- What you have to do: A verbatim copy of all the data is required; the pictures should not appear in it.

- Data excerpts:
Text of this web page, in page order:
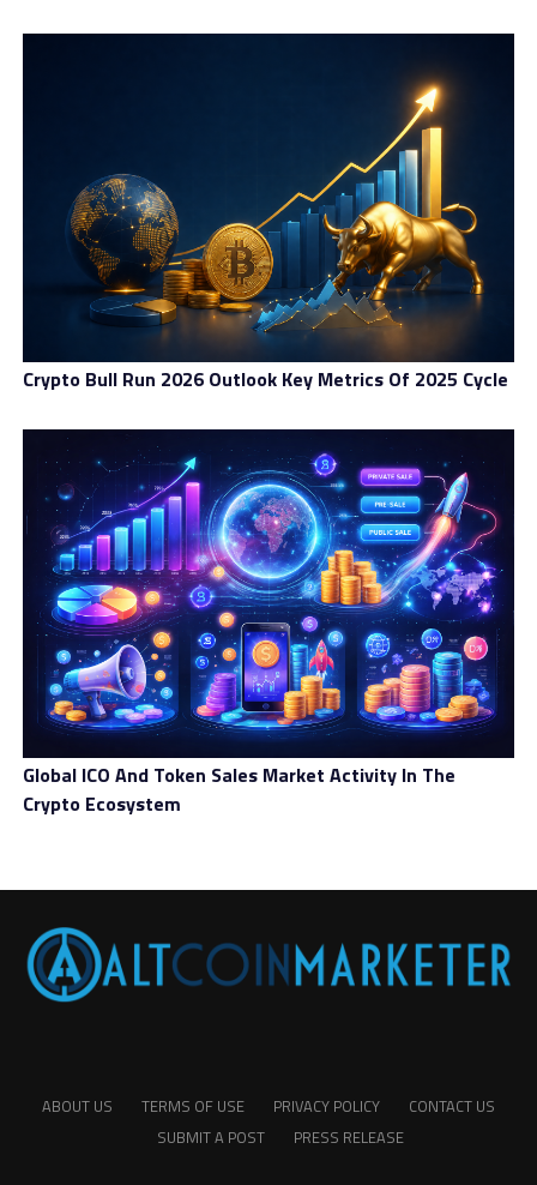
Crypto Bull Run 2026 Outlook Key Metrics Of 2025 Cycle
Global ICO And Token Sales Market Activity In The
Crypto Ecosystem
ABOUT US TERMS OF USE PRIVACY POLICY
CONTACT US
SUBMIT A POST
PRESS RELEASE
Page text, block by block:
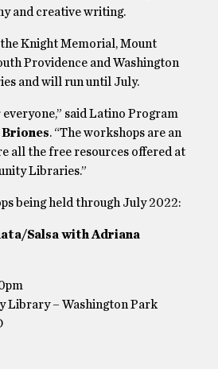
and creative writing.
Knight Memorial, Mount
Providence and Washington
and will run until July.
everyone,” said Latino Program
. “The workshops are an
all the free resources offered at
Libraries.”
being held through July 2022:
Salsa with Adriana
Library – Washington Park
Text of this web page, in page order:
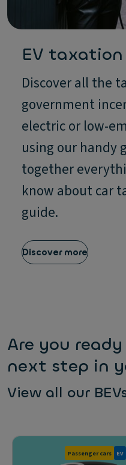
EV
Discover all the
government
electric or low-
using our handy
together
know about car
guide.
Discover more
Are you
next step in
View all our
Passenger cars EV
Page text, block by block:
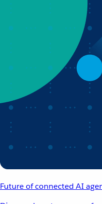
Future of connected AI
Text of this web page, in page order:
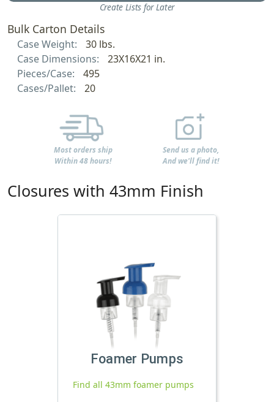
Create Lists for Later
Bulk Carton Details
Case Weight:
30 lbs.
Case Dimensions:
23X16X21 in.
Pieces/Case:
495
Cases/Pallet:
20
Most orders ship
Within 48 hours!
Send us a photo,
And we'll find it!
Closures with 43mm Finish
Foamer Pumps
Find all 43mm foamer pumps
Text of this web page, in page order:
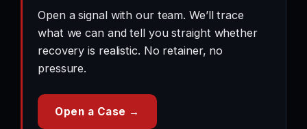
Open a signal with our team. We’ll trace
what we can and tell you straight whether
recovery is realistic. No retainer, no
pressure.
Open a Case →
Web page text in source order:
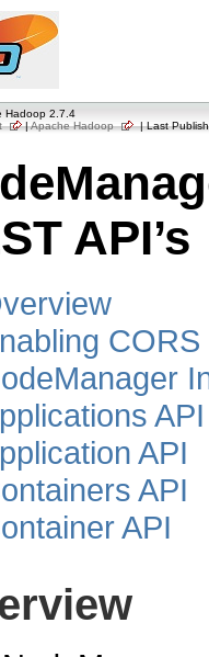
Hadoop 2.7.4
|Apache Hadoop | Last
API’s
API
API
API
API
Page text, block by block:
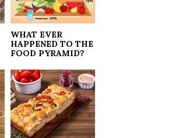
WHAT EVER
HAPPENED TO THE
FOOD PYRAMID?
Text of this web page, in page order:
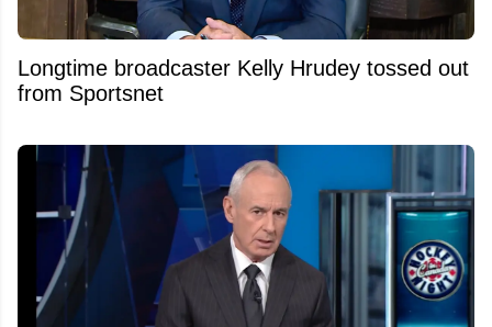
Longtime broadcaster Kelly Hrudey tossed out
from Sportsnet
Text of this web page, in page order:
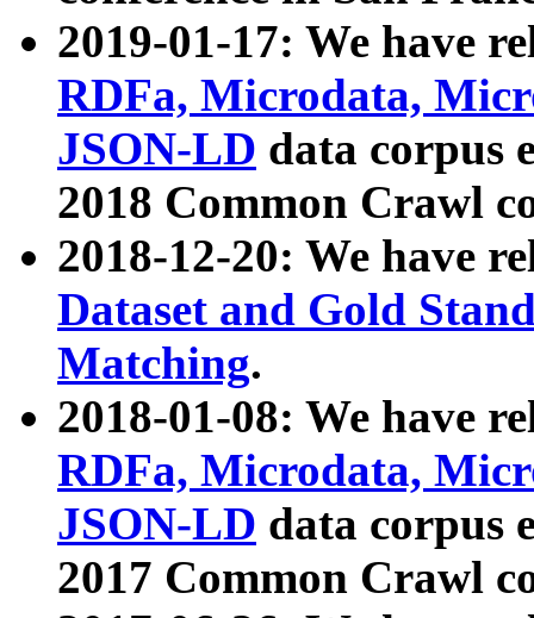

- Completed task:
Text of this web page, in page order:
Crypto Bull Run 2026 Outlook Key Metrics Of 2025 Cycle
Global ICO And Token Sales Market Activity In The
Crypto Ecosystem
ABOUT US TERMS OF USE PRIVACY POLICY
CONTACT US
SUBMIT A POST
PRESS RELEASE
Page text, block by block:
and creative writing.
Knight Memorial, Mount
Providence and Washington
and will run until July.
everyone,” said Latino Program
. “The workshops are an
all the free resources offered at
Libraries.”
being held through July 2022:
Salsa with Adriana
Library – Washington Park
Text of this web page, in page order:
EV
Discover all the
government
electric or low-
using our handy
together
know about car
guide.
Discover more
Are you
next step in
View all our
Passenger cars EV
Page text, block by block:
Future of connected AI
Text of this web page, in page order:
Create Lists for Later
Bulk Carton Details
Case Weight:
30 lbs.
Case Dimensions:
23X16X21 in.
Pieces/Case:
495
Cases/Pallet:
20
Most orders ship
Within 48 hours!
Send us a photo,
And we'll find it!
Closures with 43mm Finish
Foamer Pumps
Find all 43mm foamer pumps
Text of this web page, in page order:
Open a signal with our team. We’ll trace
what we can and tell you straight whether
recovery is realistic. No retainer, no
pressure.
Open a Case →
Web page text in source order:
Hadoop 2.7.4
|Apache Hadoop | Last
API’s
API
API
API
API
Page text, block by block:
WHAT EVER
HAPPENED TO THE
FOOD PYRAMID?
Text of this web page, in page order:
Longtime broadcaster Kelly Hrudey tossed out
from Sportsnet
Text of this web page, in page order:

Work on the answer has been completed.